Archeology is not easy! Branches were buried under icy globs which stretched under the pile of snow I'd begun to build, and it was tedious to say the least. At one point, I gave up on the digging tool and shed my gloves to carefully move ice crystals away from the branches. There were a LOT more branches than I though a little tree should have, but I managed to extricate almost all of them with few casualties.
Fingers frozen and pants soaked from kneeling on the snow, I managed to complete the task in a half hour or so, and it left me in no mood to continue piling snow...and wondering how I would react when my new "discovery" got covered again during the next snowfall. At this point, I think I can handle it with a small paint brush, but if it comes to one of those little artist brushes, I'm going for the backhoe.

Wednesday, January 13, 2010

The End Is Nearer Than I Thought

Natural disasters like the one which just occurred in Haiti always make me feel a bit vulnerable. Granted, the chances for an earthquake are slim here in Green Bay, but there are plenty of things to concern me from the natural world: lightning while I'm on my bike with my iPod connected to my head, for example. It could (and has to other people) happen! Locust plagues, rabbit infestations in the garden...see the possibilities? And now comes the news that I'm destined to die too young anyway.
A study of 10,000 people conducted by researchers at Wayne State University (what else is there to do in Nebraska?) concluded that people whose name began with the letter "D" had a shorter than average life span. In fact, the "D" people lived a full 10 years less, on average, than folks whose name began with the letter "A." Why?
Researchers postulate that "D" people are more subject to illness because their names are associated with academic failure, unlike the "A" people. Seriously.
This might sound as sketchy to you as it did to me initially, but it's not going to stop me from changing my name before it's too late. Of course, I'll probably be run over by a herd of stampeding bison or get swept away by a blizzard on my way to the courthouse.
I just have to find a name that begins with "A" that doesn't end in "hole" because I already get a lot of that.

Tuesday, January 12, 2010

How'd Miss This on the Green Bay Metro?

I know living in the "Frozen Tundra" (to be redundant, a fact most folks overlook) area of the country means that things like news gets around to us only eventually. World events are long gone before the delivery system relates anything to us. The internet has proven a real eye-opener, but it's also proven to be a source of discontent. I mean, I have to check it EVERY day to make sure the world hasn't passed me by. However diligent I may have been, January 10th went right by me. Of course, in my defense, I was driving back from Milwaukee, and the Packers WERE on TV later, but, still...
You see, January 10th was the 9th annual "No Pants Subway Ride" which was celebrated this year in more than 44 cities in 16 countries around the world...but probably not in Green Bay. And the snow shouldn't matter: it snowed for the first time this year on the ride day in New York, and 1200 people shoed up regardless. Of course, this event began in New York by a group called "Improv Everywhere" (see the link below) so it was only right that it continue through the inclemency.
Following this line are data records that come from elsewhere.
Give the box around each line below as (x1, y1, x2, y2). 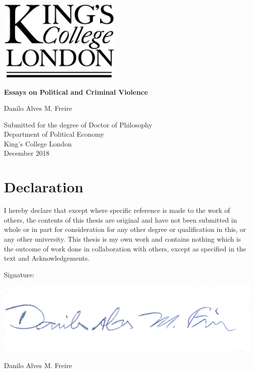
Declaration (4, 177, 84, 197)
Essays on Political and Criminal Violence (4, 86, 148, 97)
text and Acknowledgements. (4, 253, 90, 263)
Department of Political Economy (4, 129, 105, 139)
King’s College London (4, 138, 72, 148)
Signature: (4, 269, 35, 279)
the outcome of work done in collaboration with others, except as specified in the (4, 243, 246, 253)
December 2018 (4, 148, 50, 158)
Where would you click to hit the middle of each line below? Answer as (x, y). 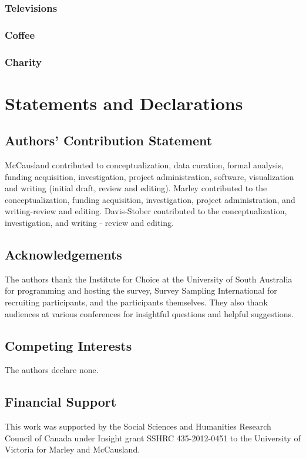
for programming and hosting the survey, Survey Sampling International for (141, 290)
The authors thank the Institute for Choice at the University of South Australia (149, 279)
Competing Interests (68, 345)
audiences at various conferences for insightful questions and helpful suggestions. (149, 313)
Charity (23, 61)
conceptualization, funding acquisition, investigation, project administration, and (150, 199)
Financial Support (61, 402)
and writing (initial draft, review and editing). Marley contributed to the (136, 188)
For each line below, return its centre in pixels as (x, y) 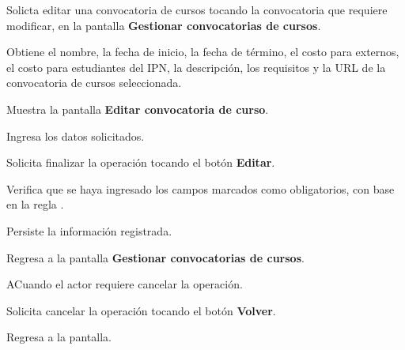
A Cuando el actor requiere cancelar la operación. (125, 284)
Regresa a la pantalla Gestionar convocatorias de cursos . (155, 257)
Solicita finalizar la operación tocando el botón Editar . (141, 162)
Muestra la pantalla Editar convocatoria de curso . (138, 109)
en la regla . (35, 204)
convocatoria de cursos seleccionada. (94, 83)
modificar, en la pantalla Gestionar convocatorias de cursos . (164, 25)
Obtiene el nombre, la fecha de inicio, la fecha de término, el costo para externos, (203, 52)
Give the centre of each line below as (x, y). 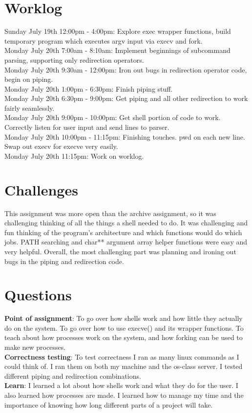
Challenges (41, 189)
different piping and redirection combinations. (73, 376)
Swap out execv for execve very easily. (61, 146)
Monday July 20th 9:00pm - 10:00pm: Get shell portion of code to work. (113, 117)
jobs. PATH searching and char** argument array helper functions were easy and (126, 242)
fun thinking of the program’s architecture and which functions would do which (123, 232)
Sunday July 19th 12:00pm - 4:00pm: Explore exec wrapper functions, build (118, 31)
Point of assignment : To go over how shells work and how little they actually (124, 318)
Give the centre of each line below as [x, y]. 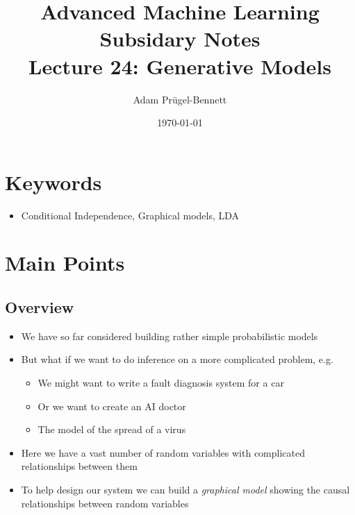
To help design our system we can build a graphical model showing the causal [185, 489]
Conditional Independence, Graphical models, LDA [130, 215]
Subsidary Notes [180, 39]
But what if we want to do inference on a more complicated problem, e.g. [177, 359]
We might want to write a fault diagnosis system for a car [161, 382]
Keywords [53, 181]
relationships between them [79, 466]
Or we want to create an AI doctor [112, 406]
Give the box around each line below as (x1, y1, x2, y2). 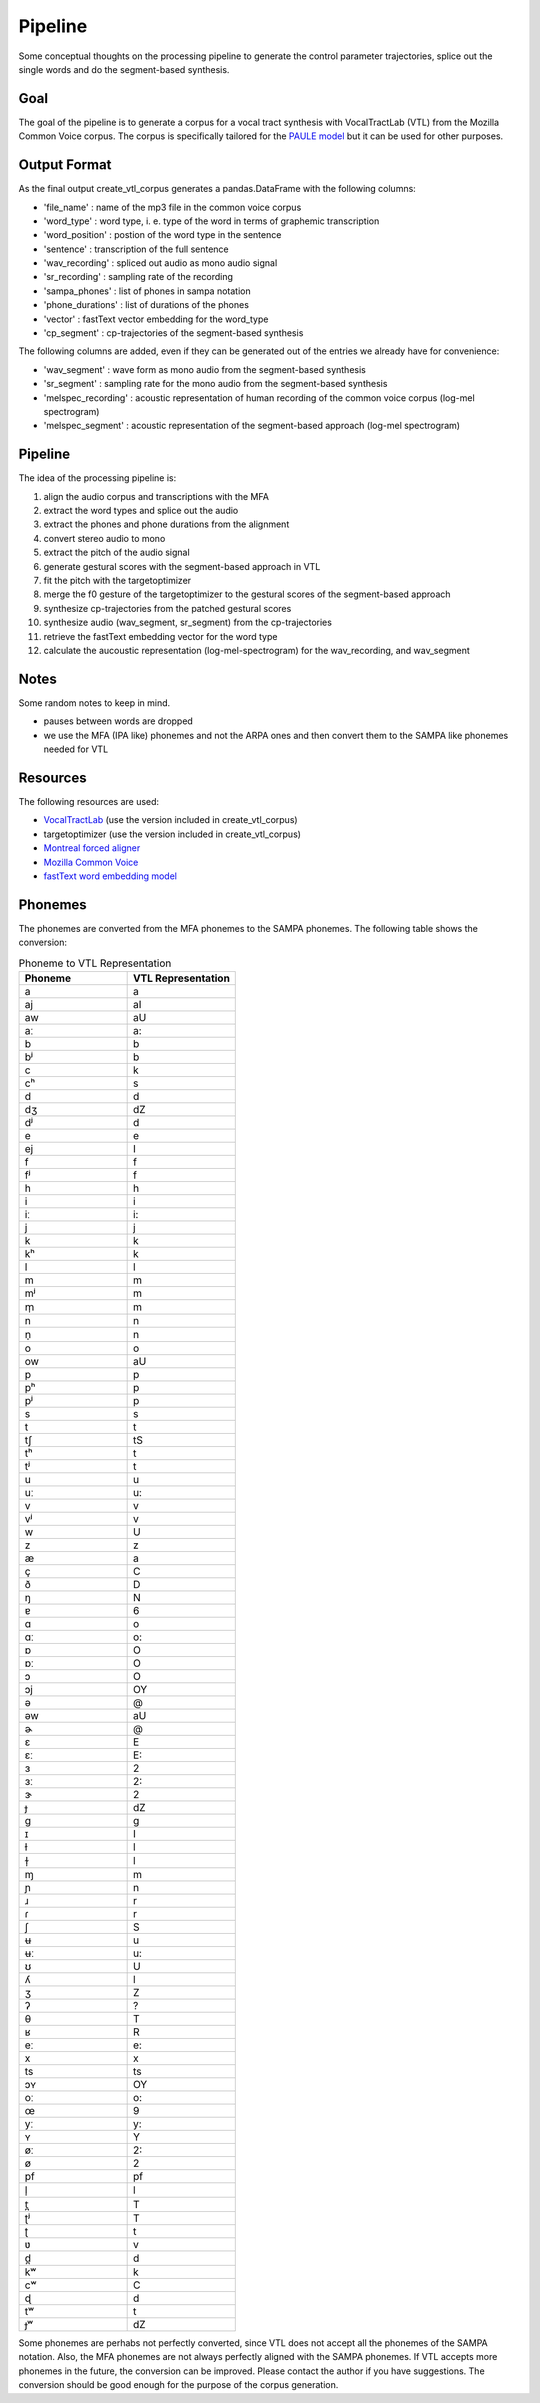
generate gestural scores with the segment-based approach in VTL (43, 560, 321, 572)
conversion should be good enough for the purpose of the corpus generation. (18, 2379, 339, 2391)
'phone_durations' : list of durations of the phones (43, 299, 250, 311)
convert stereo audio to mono (43, 532, 166, 544)
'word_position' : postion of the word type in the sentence (43, 229, 282, 241)
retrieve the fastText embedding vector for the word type (43, 630, 278, 642)
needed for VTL (43, 743, 109, 755)
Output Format (18, 156, 112, 174)
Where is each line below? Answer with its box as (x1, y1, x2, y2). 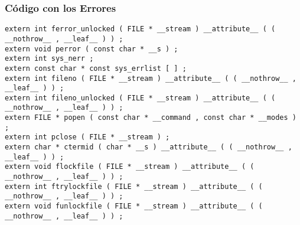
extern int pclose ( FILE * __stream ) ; (5, 133, 170, 142)
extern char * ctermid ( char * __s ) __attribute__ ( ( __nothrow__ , (5, 143, 292, 152)
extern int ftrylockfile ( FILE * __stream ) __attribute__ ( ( (5, 182, 263, 191)
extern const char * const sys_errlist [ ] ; (5, 64, 187, 73)
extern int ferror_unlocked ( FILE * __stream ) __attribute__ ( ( (5, 25, 276, 34)
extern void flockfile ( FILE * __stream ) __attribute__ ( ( (5, 162, 255, 171)
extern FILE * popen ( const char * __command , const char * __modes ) (5, 113, 296, 122)
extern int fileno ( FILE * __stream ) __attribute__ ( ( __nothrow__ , (5, 74, 296, 83)
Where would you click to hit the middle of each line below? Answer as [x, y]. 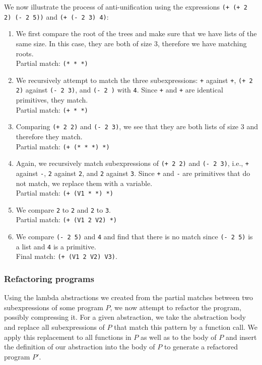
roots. [25, 53]
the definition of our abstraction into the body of [80, 347]
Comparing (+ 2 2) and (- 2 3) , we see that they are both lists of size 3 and [137, 126]
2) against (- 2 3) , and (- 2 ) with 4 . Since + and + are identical [119, 90]
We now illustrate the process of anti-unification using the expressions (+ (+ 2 [126, 7]
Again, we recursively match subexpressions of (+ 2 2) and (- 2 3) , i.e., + [132, 163]
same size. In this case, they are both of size [84, 43]
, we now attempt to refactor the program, [176, 307]
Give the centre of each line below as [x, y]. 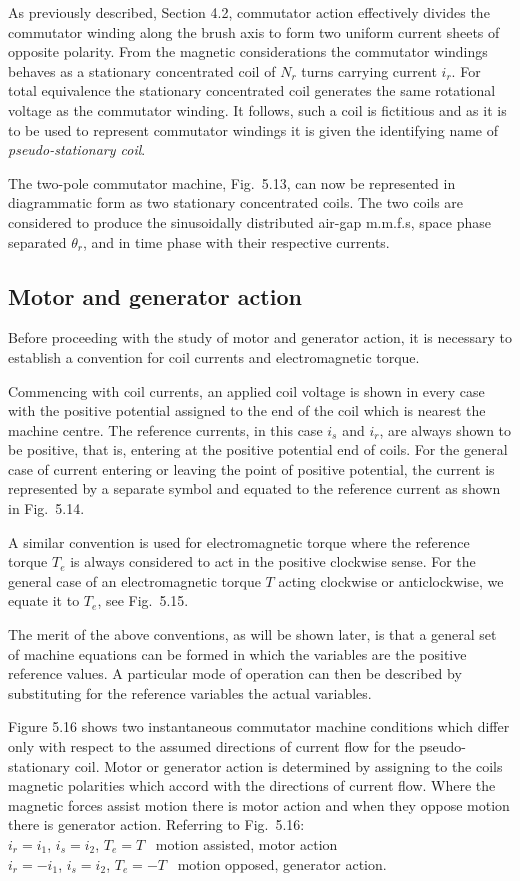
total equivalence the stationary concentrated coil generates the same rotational [252, 90]
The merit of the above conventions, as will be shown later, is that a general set [252, 634]
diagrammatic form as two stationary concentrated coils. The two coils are [236, 202]
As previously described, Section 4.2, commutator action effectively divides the [249, 12]
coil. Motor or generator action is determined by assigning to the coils [288, 765]
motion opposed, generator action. [282, 863]
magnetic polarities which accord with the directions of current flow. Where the [252, 785]
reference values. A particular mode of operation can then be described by [235, 673]
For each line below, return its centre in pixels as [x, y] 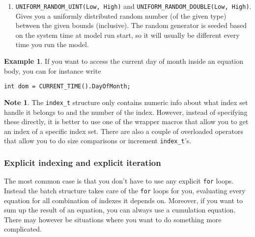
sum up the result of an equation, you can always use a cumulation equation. [120, 210]
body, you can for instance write [53, 70]
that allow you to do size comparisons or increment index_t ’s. [98, 141]
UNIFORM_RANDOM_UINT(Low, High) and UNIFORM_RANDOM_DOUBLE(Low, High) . [133, 6]
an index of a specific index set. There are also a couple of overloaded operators [124, 131]
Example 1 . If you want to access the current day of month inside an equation [124, 61]
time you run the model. [52, 44]
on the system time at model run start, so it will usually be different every [127, 35]
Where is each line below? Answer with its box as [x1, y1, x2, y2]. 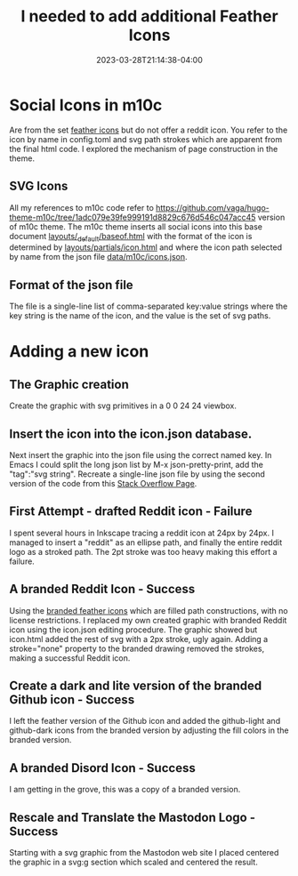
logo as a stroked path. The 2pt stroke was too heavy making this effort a [9, 546, 278, 557]
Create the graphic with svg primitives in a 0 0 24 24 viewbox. [9, 400, 238, 411]
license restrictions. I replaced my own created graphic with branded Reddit [9, 615, 287, 625]
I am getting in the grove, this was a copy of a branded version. [9, 784, 241, 795]
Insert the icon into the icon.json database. [9, 426, 253, 441]
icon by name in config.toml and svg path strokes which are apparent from [9, 133, 283, 144]
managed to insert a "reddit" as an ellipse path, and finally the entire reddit [9, 536, 283, 548]
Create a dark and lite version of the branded [9, 678, 262, 693]
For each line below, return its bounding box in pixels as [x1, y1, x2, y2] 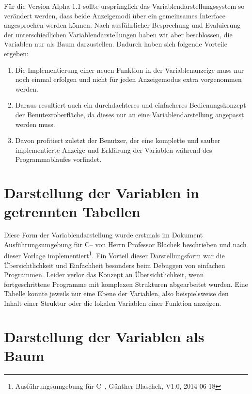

Of course, there's a YOUTube video, several, in fact as bloggers continued to weigh in from places like London, Barcelona, Stockholm, Vienna and Sydney. In truth, though, most places reporting in noted far fewer people actually showed up than signed up. And lest you think otherwise, it was not just frat guys and sorority girls doing this: participants crossed a wide spectrum.
Arrested for public indecency? I saw nothing about that, but in an age when teenagers are wearing pajamas to school and have to reach to their ankles to retrieve anything out of their jeans pocket, I'm not surprised. It's not like this is any more crazy than people jumping into freezing water on January 1st. Maybe it just has something to do with the month of January.
Anyway, there were no reports in the local paper or television of anyone participating in Green Bay that day on the transit system.
Of course, there WAS the Packers debacle in the works, and such behavior might seem almost normal.
If that's what it takes to get this city into the big time, I'm marking my calendar right now: see you on January 10, 2011.

Monday, January 11, 2010

Cesme...The New Bodrum

I know it's barely into the new year, but I have shoveled enough already. Although the semester break still has two more weeks to run, I'm thinking about spring break already as well. Naturally, then, when the New York Times touted its top 30 or so places to go this year, I just knew most of them would be sunny and warm with a chance of beaches. Not Cambodia where the humidity seemed to be about a zillion and sunshine was mostly of the liquid type (and Tiger beer, of course). Not Vancouver, even though the Olympics will be held there...remember, I've already had my fill of snow, both the six-sided and pyramidal types.So...
While I at could pinpoint most of the acclaimed destinations on a map (a side benefit of having one 8x12 foot wall in our house covered in a world map), I had to admit that there were some locations of which only Fodor could know. That's where Cesme comes's supposed to be the next hot spot in...I'll let you look it up just as I had to do in grade school when Peggy Yohon wouldn't help me spell "bicycle."
Places like Koh Kood, Mysore, and Gargano left me scrambling for the map. Other locales like Marrakesh had me singing the old Crosby, Stills & Nash song while thinking of, say, a fedora and a whip.
Antarctica has to be done NOW since significant restrictions are about to go into place to preserve the fragile ecology of the area: size of ships, number of tiki bars...the usual. Oh yes, and Antarctica is bound to be a bit chilly, what with what's left of the glaciers and all. Penguins? See 'em at the zoo.Istanbul would be another mysterious place I might like to go because of the promise of intrigue and secrets of long-lost civilizations.
In case the travel bug just bit you as well, here are the top five destinations for the year, according to the Times:
Sri Lanka
Seoul the capital of shoe repair...and you can see hundreds of years back in time to North Korea from there
Copenhagen where I would imagine smokeless tobacco is plentiful
The aforementioned Cesme
The Patagonia Wine Country...where you would get to wear all the stuff you got from that upscale urban outfitter!
In case you are wondering about domestic places on the list, there were only three, and while I have been to all of them, I'm not itching to get back anytime soon:
Las Vegas, Breckenridge and Los Angeles. The Big Apple didn't make it...though I would consider returning there in warm weather.
OK, so how many of those could you place on an atlas?
How many of them have piqued your curiosity?
Start packing. I've got to make sure the windshield wiper fluid is topped of in the cars.

Sunday, January 10, 2010

"...yesterday don't matter if it's gone..."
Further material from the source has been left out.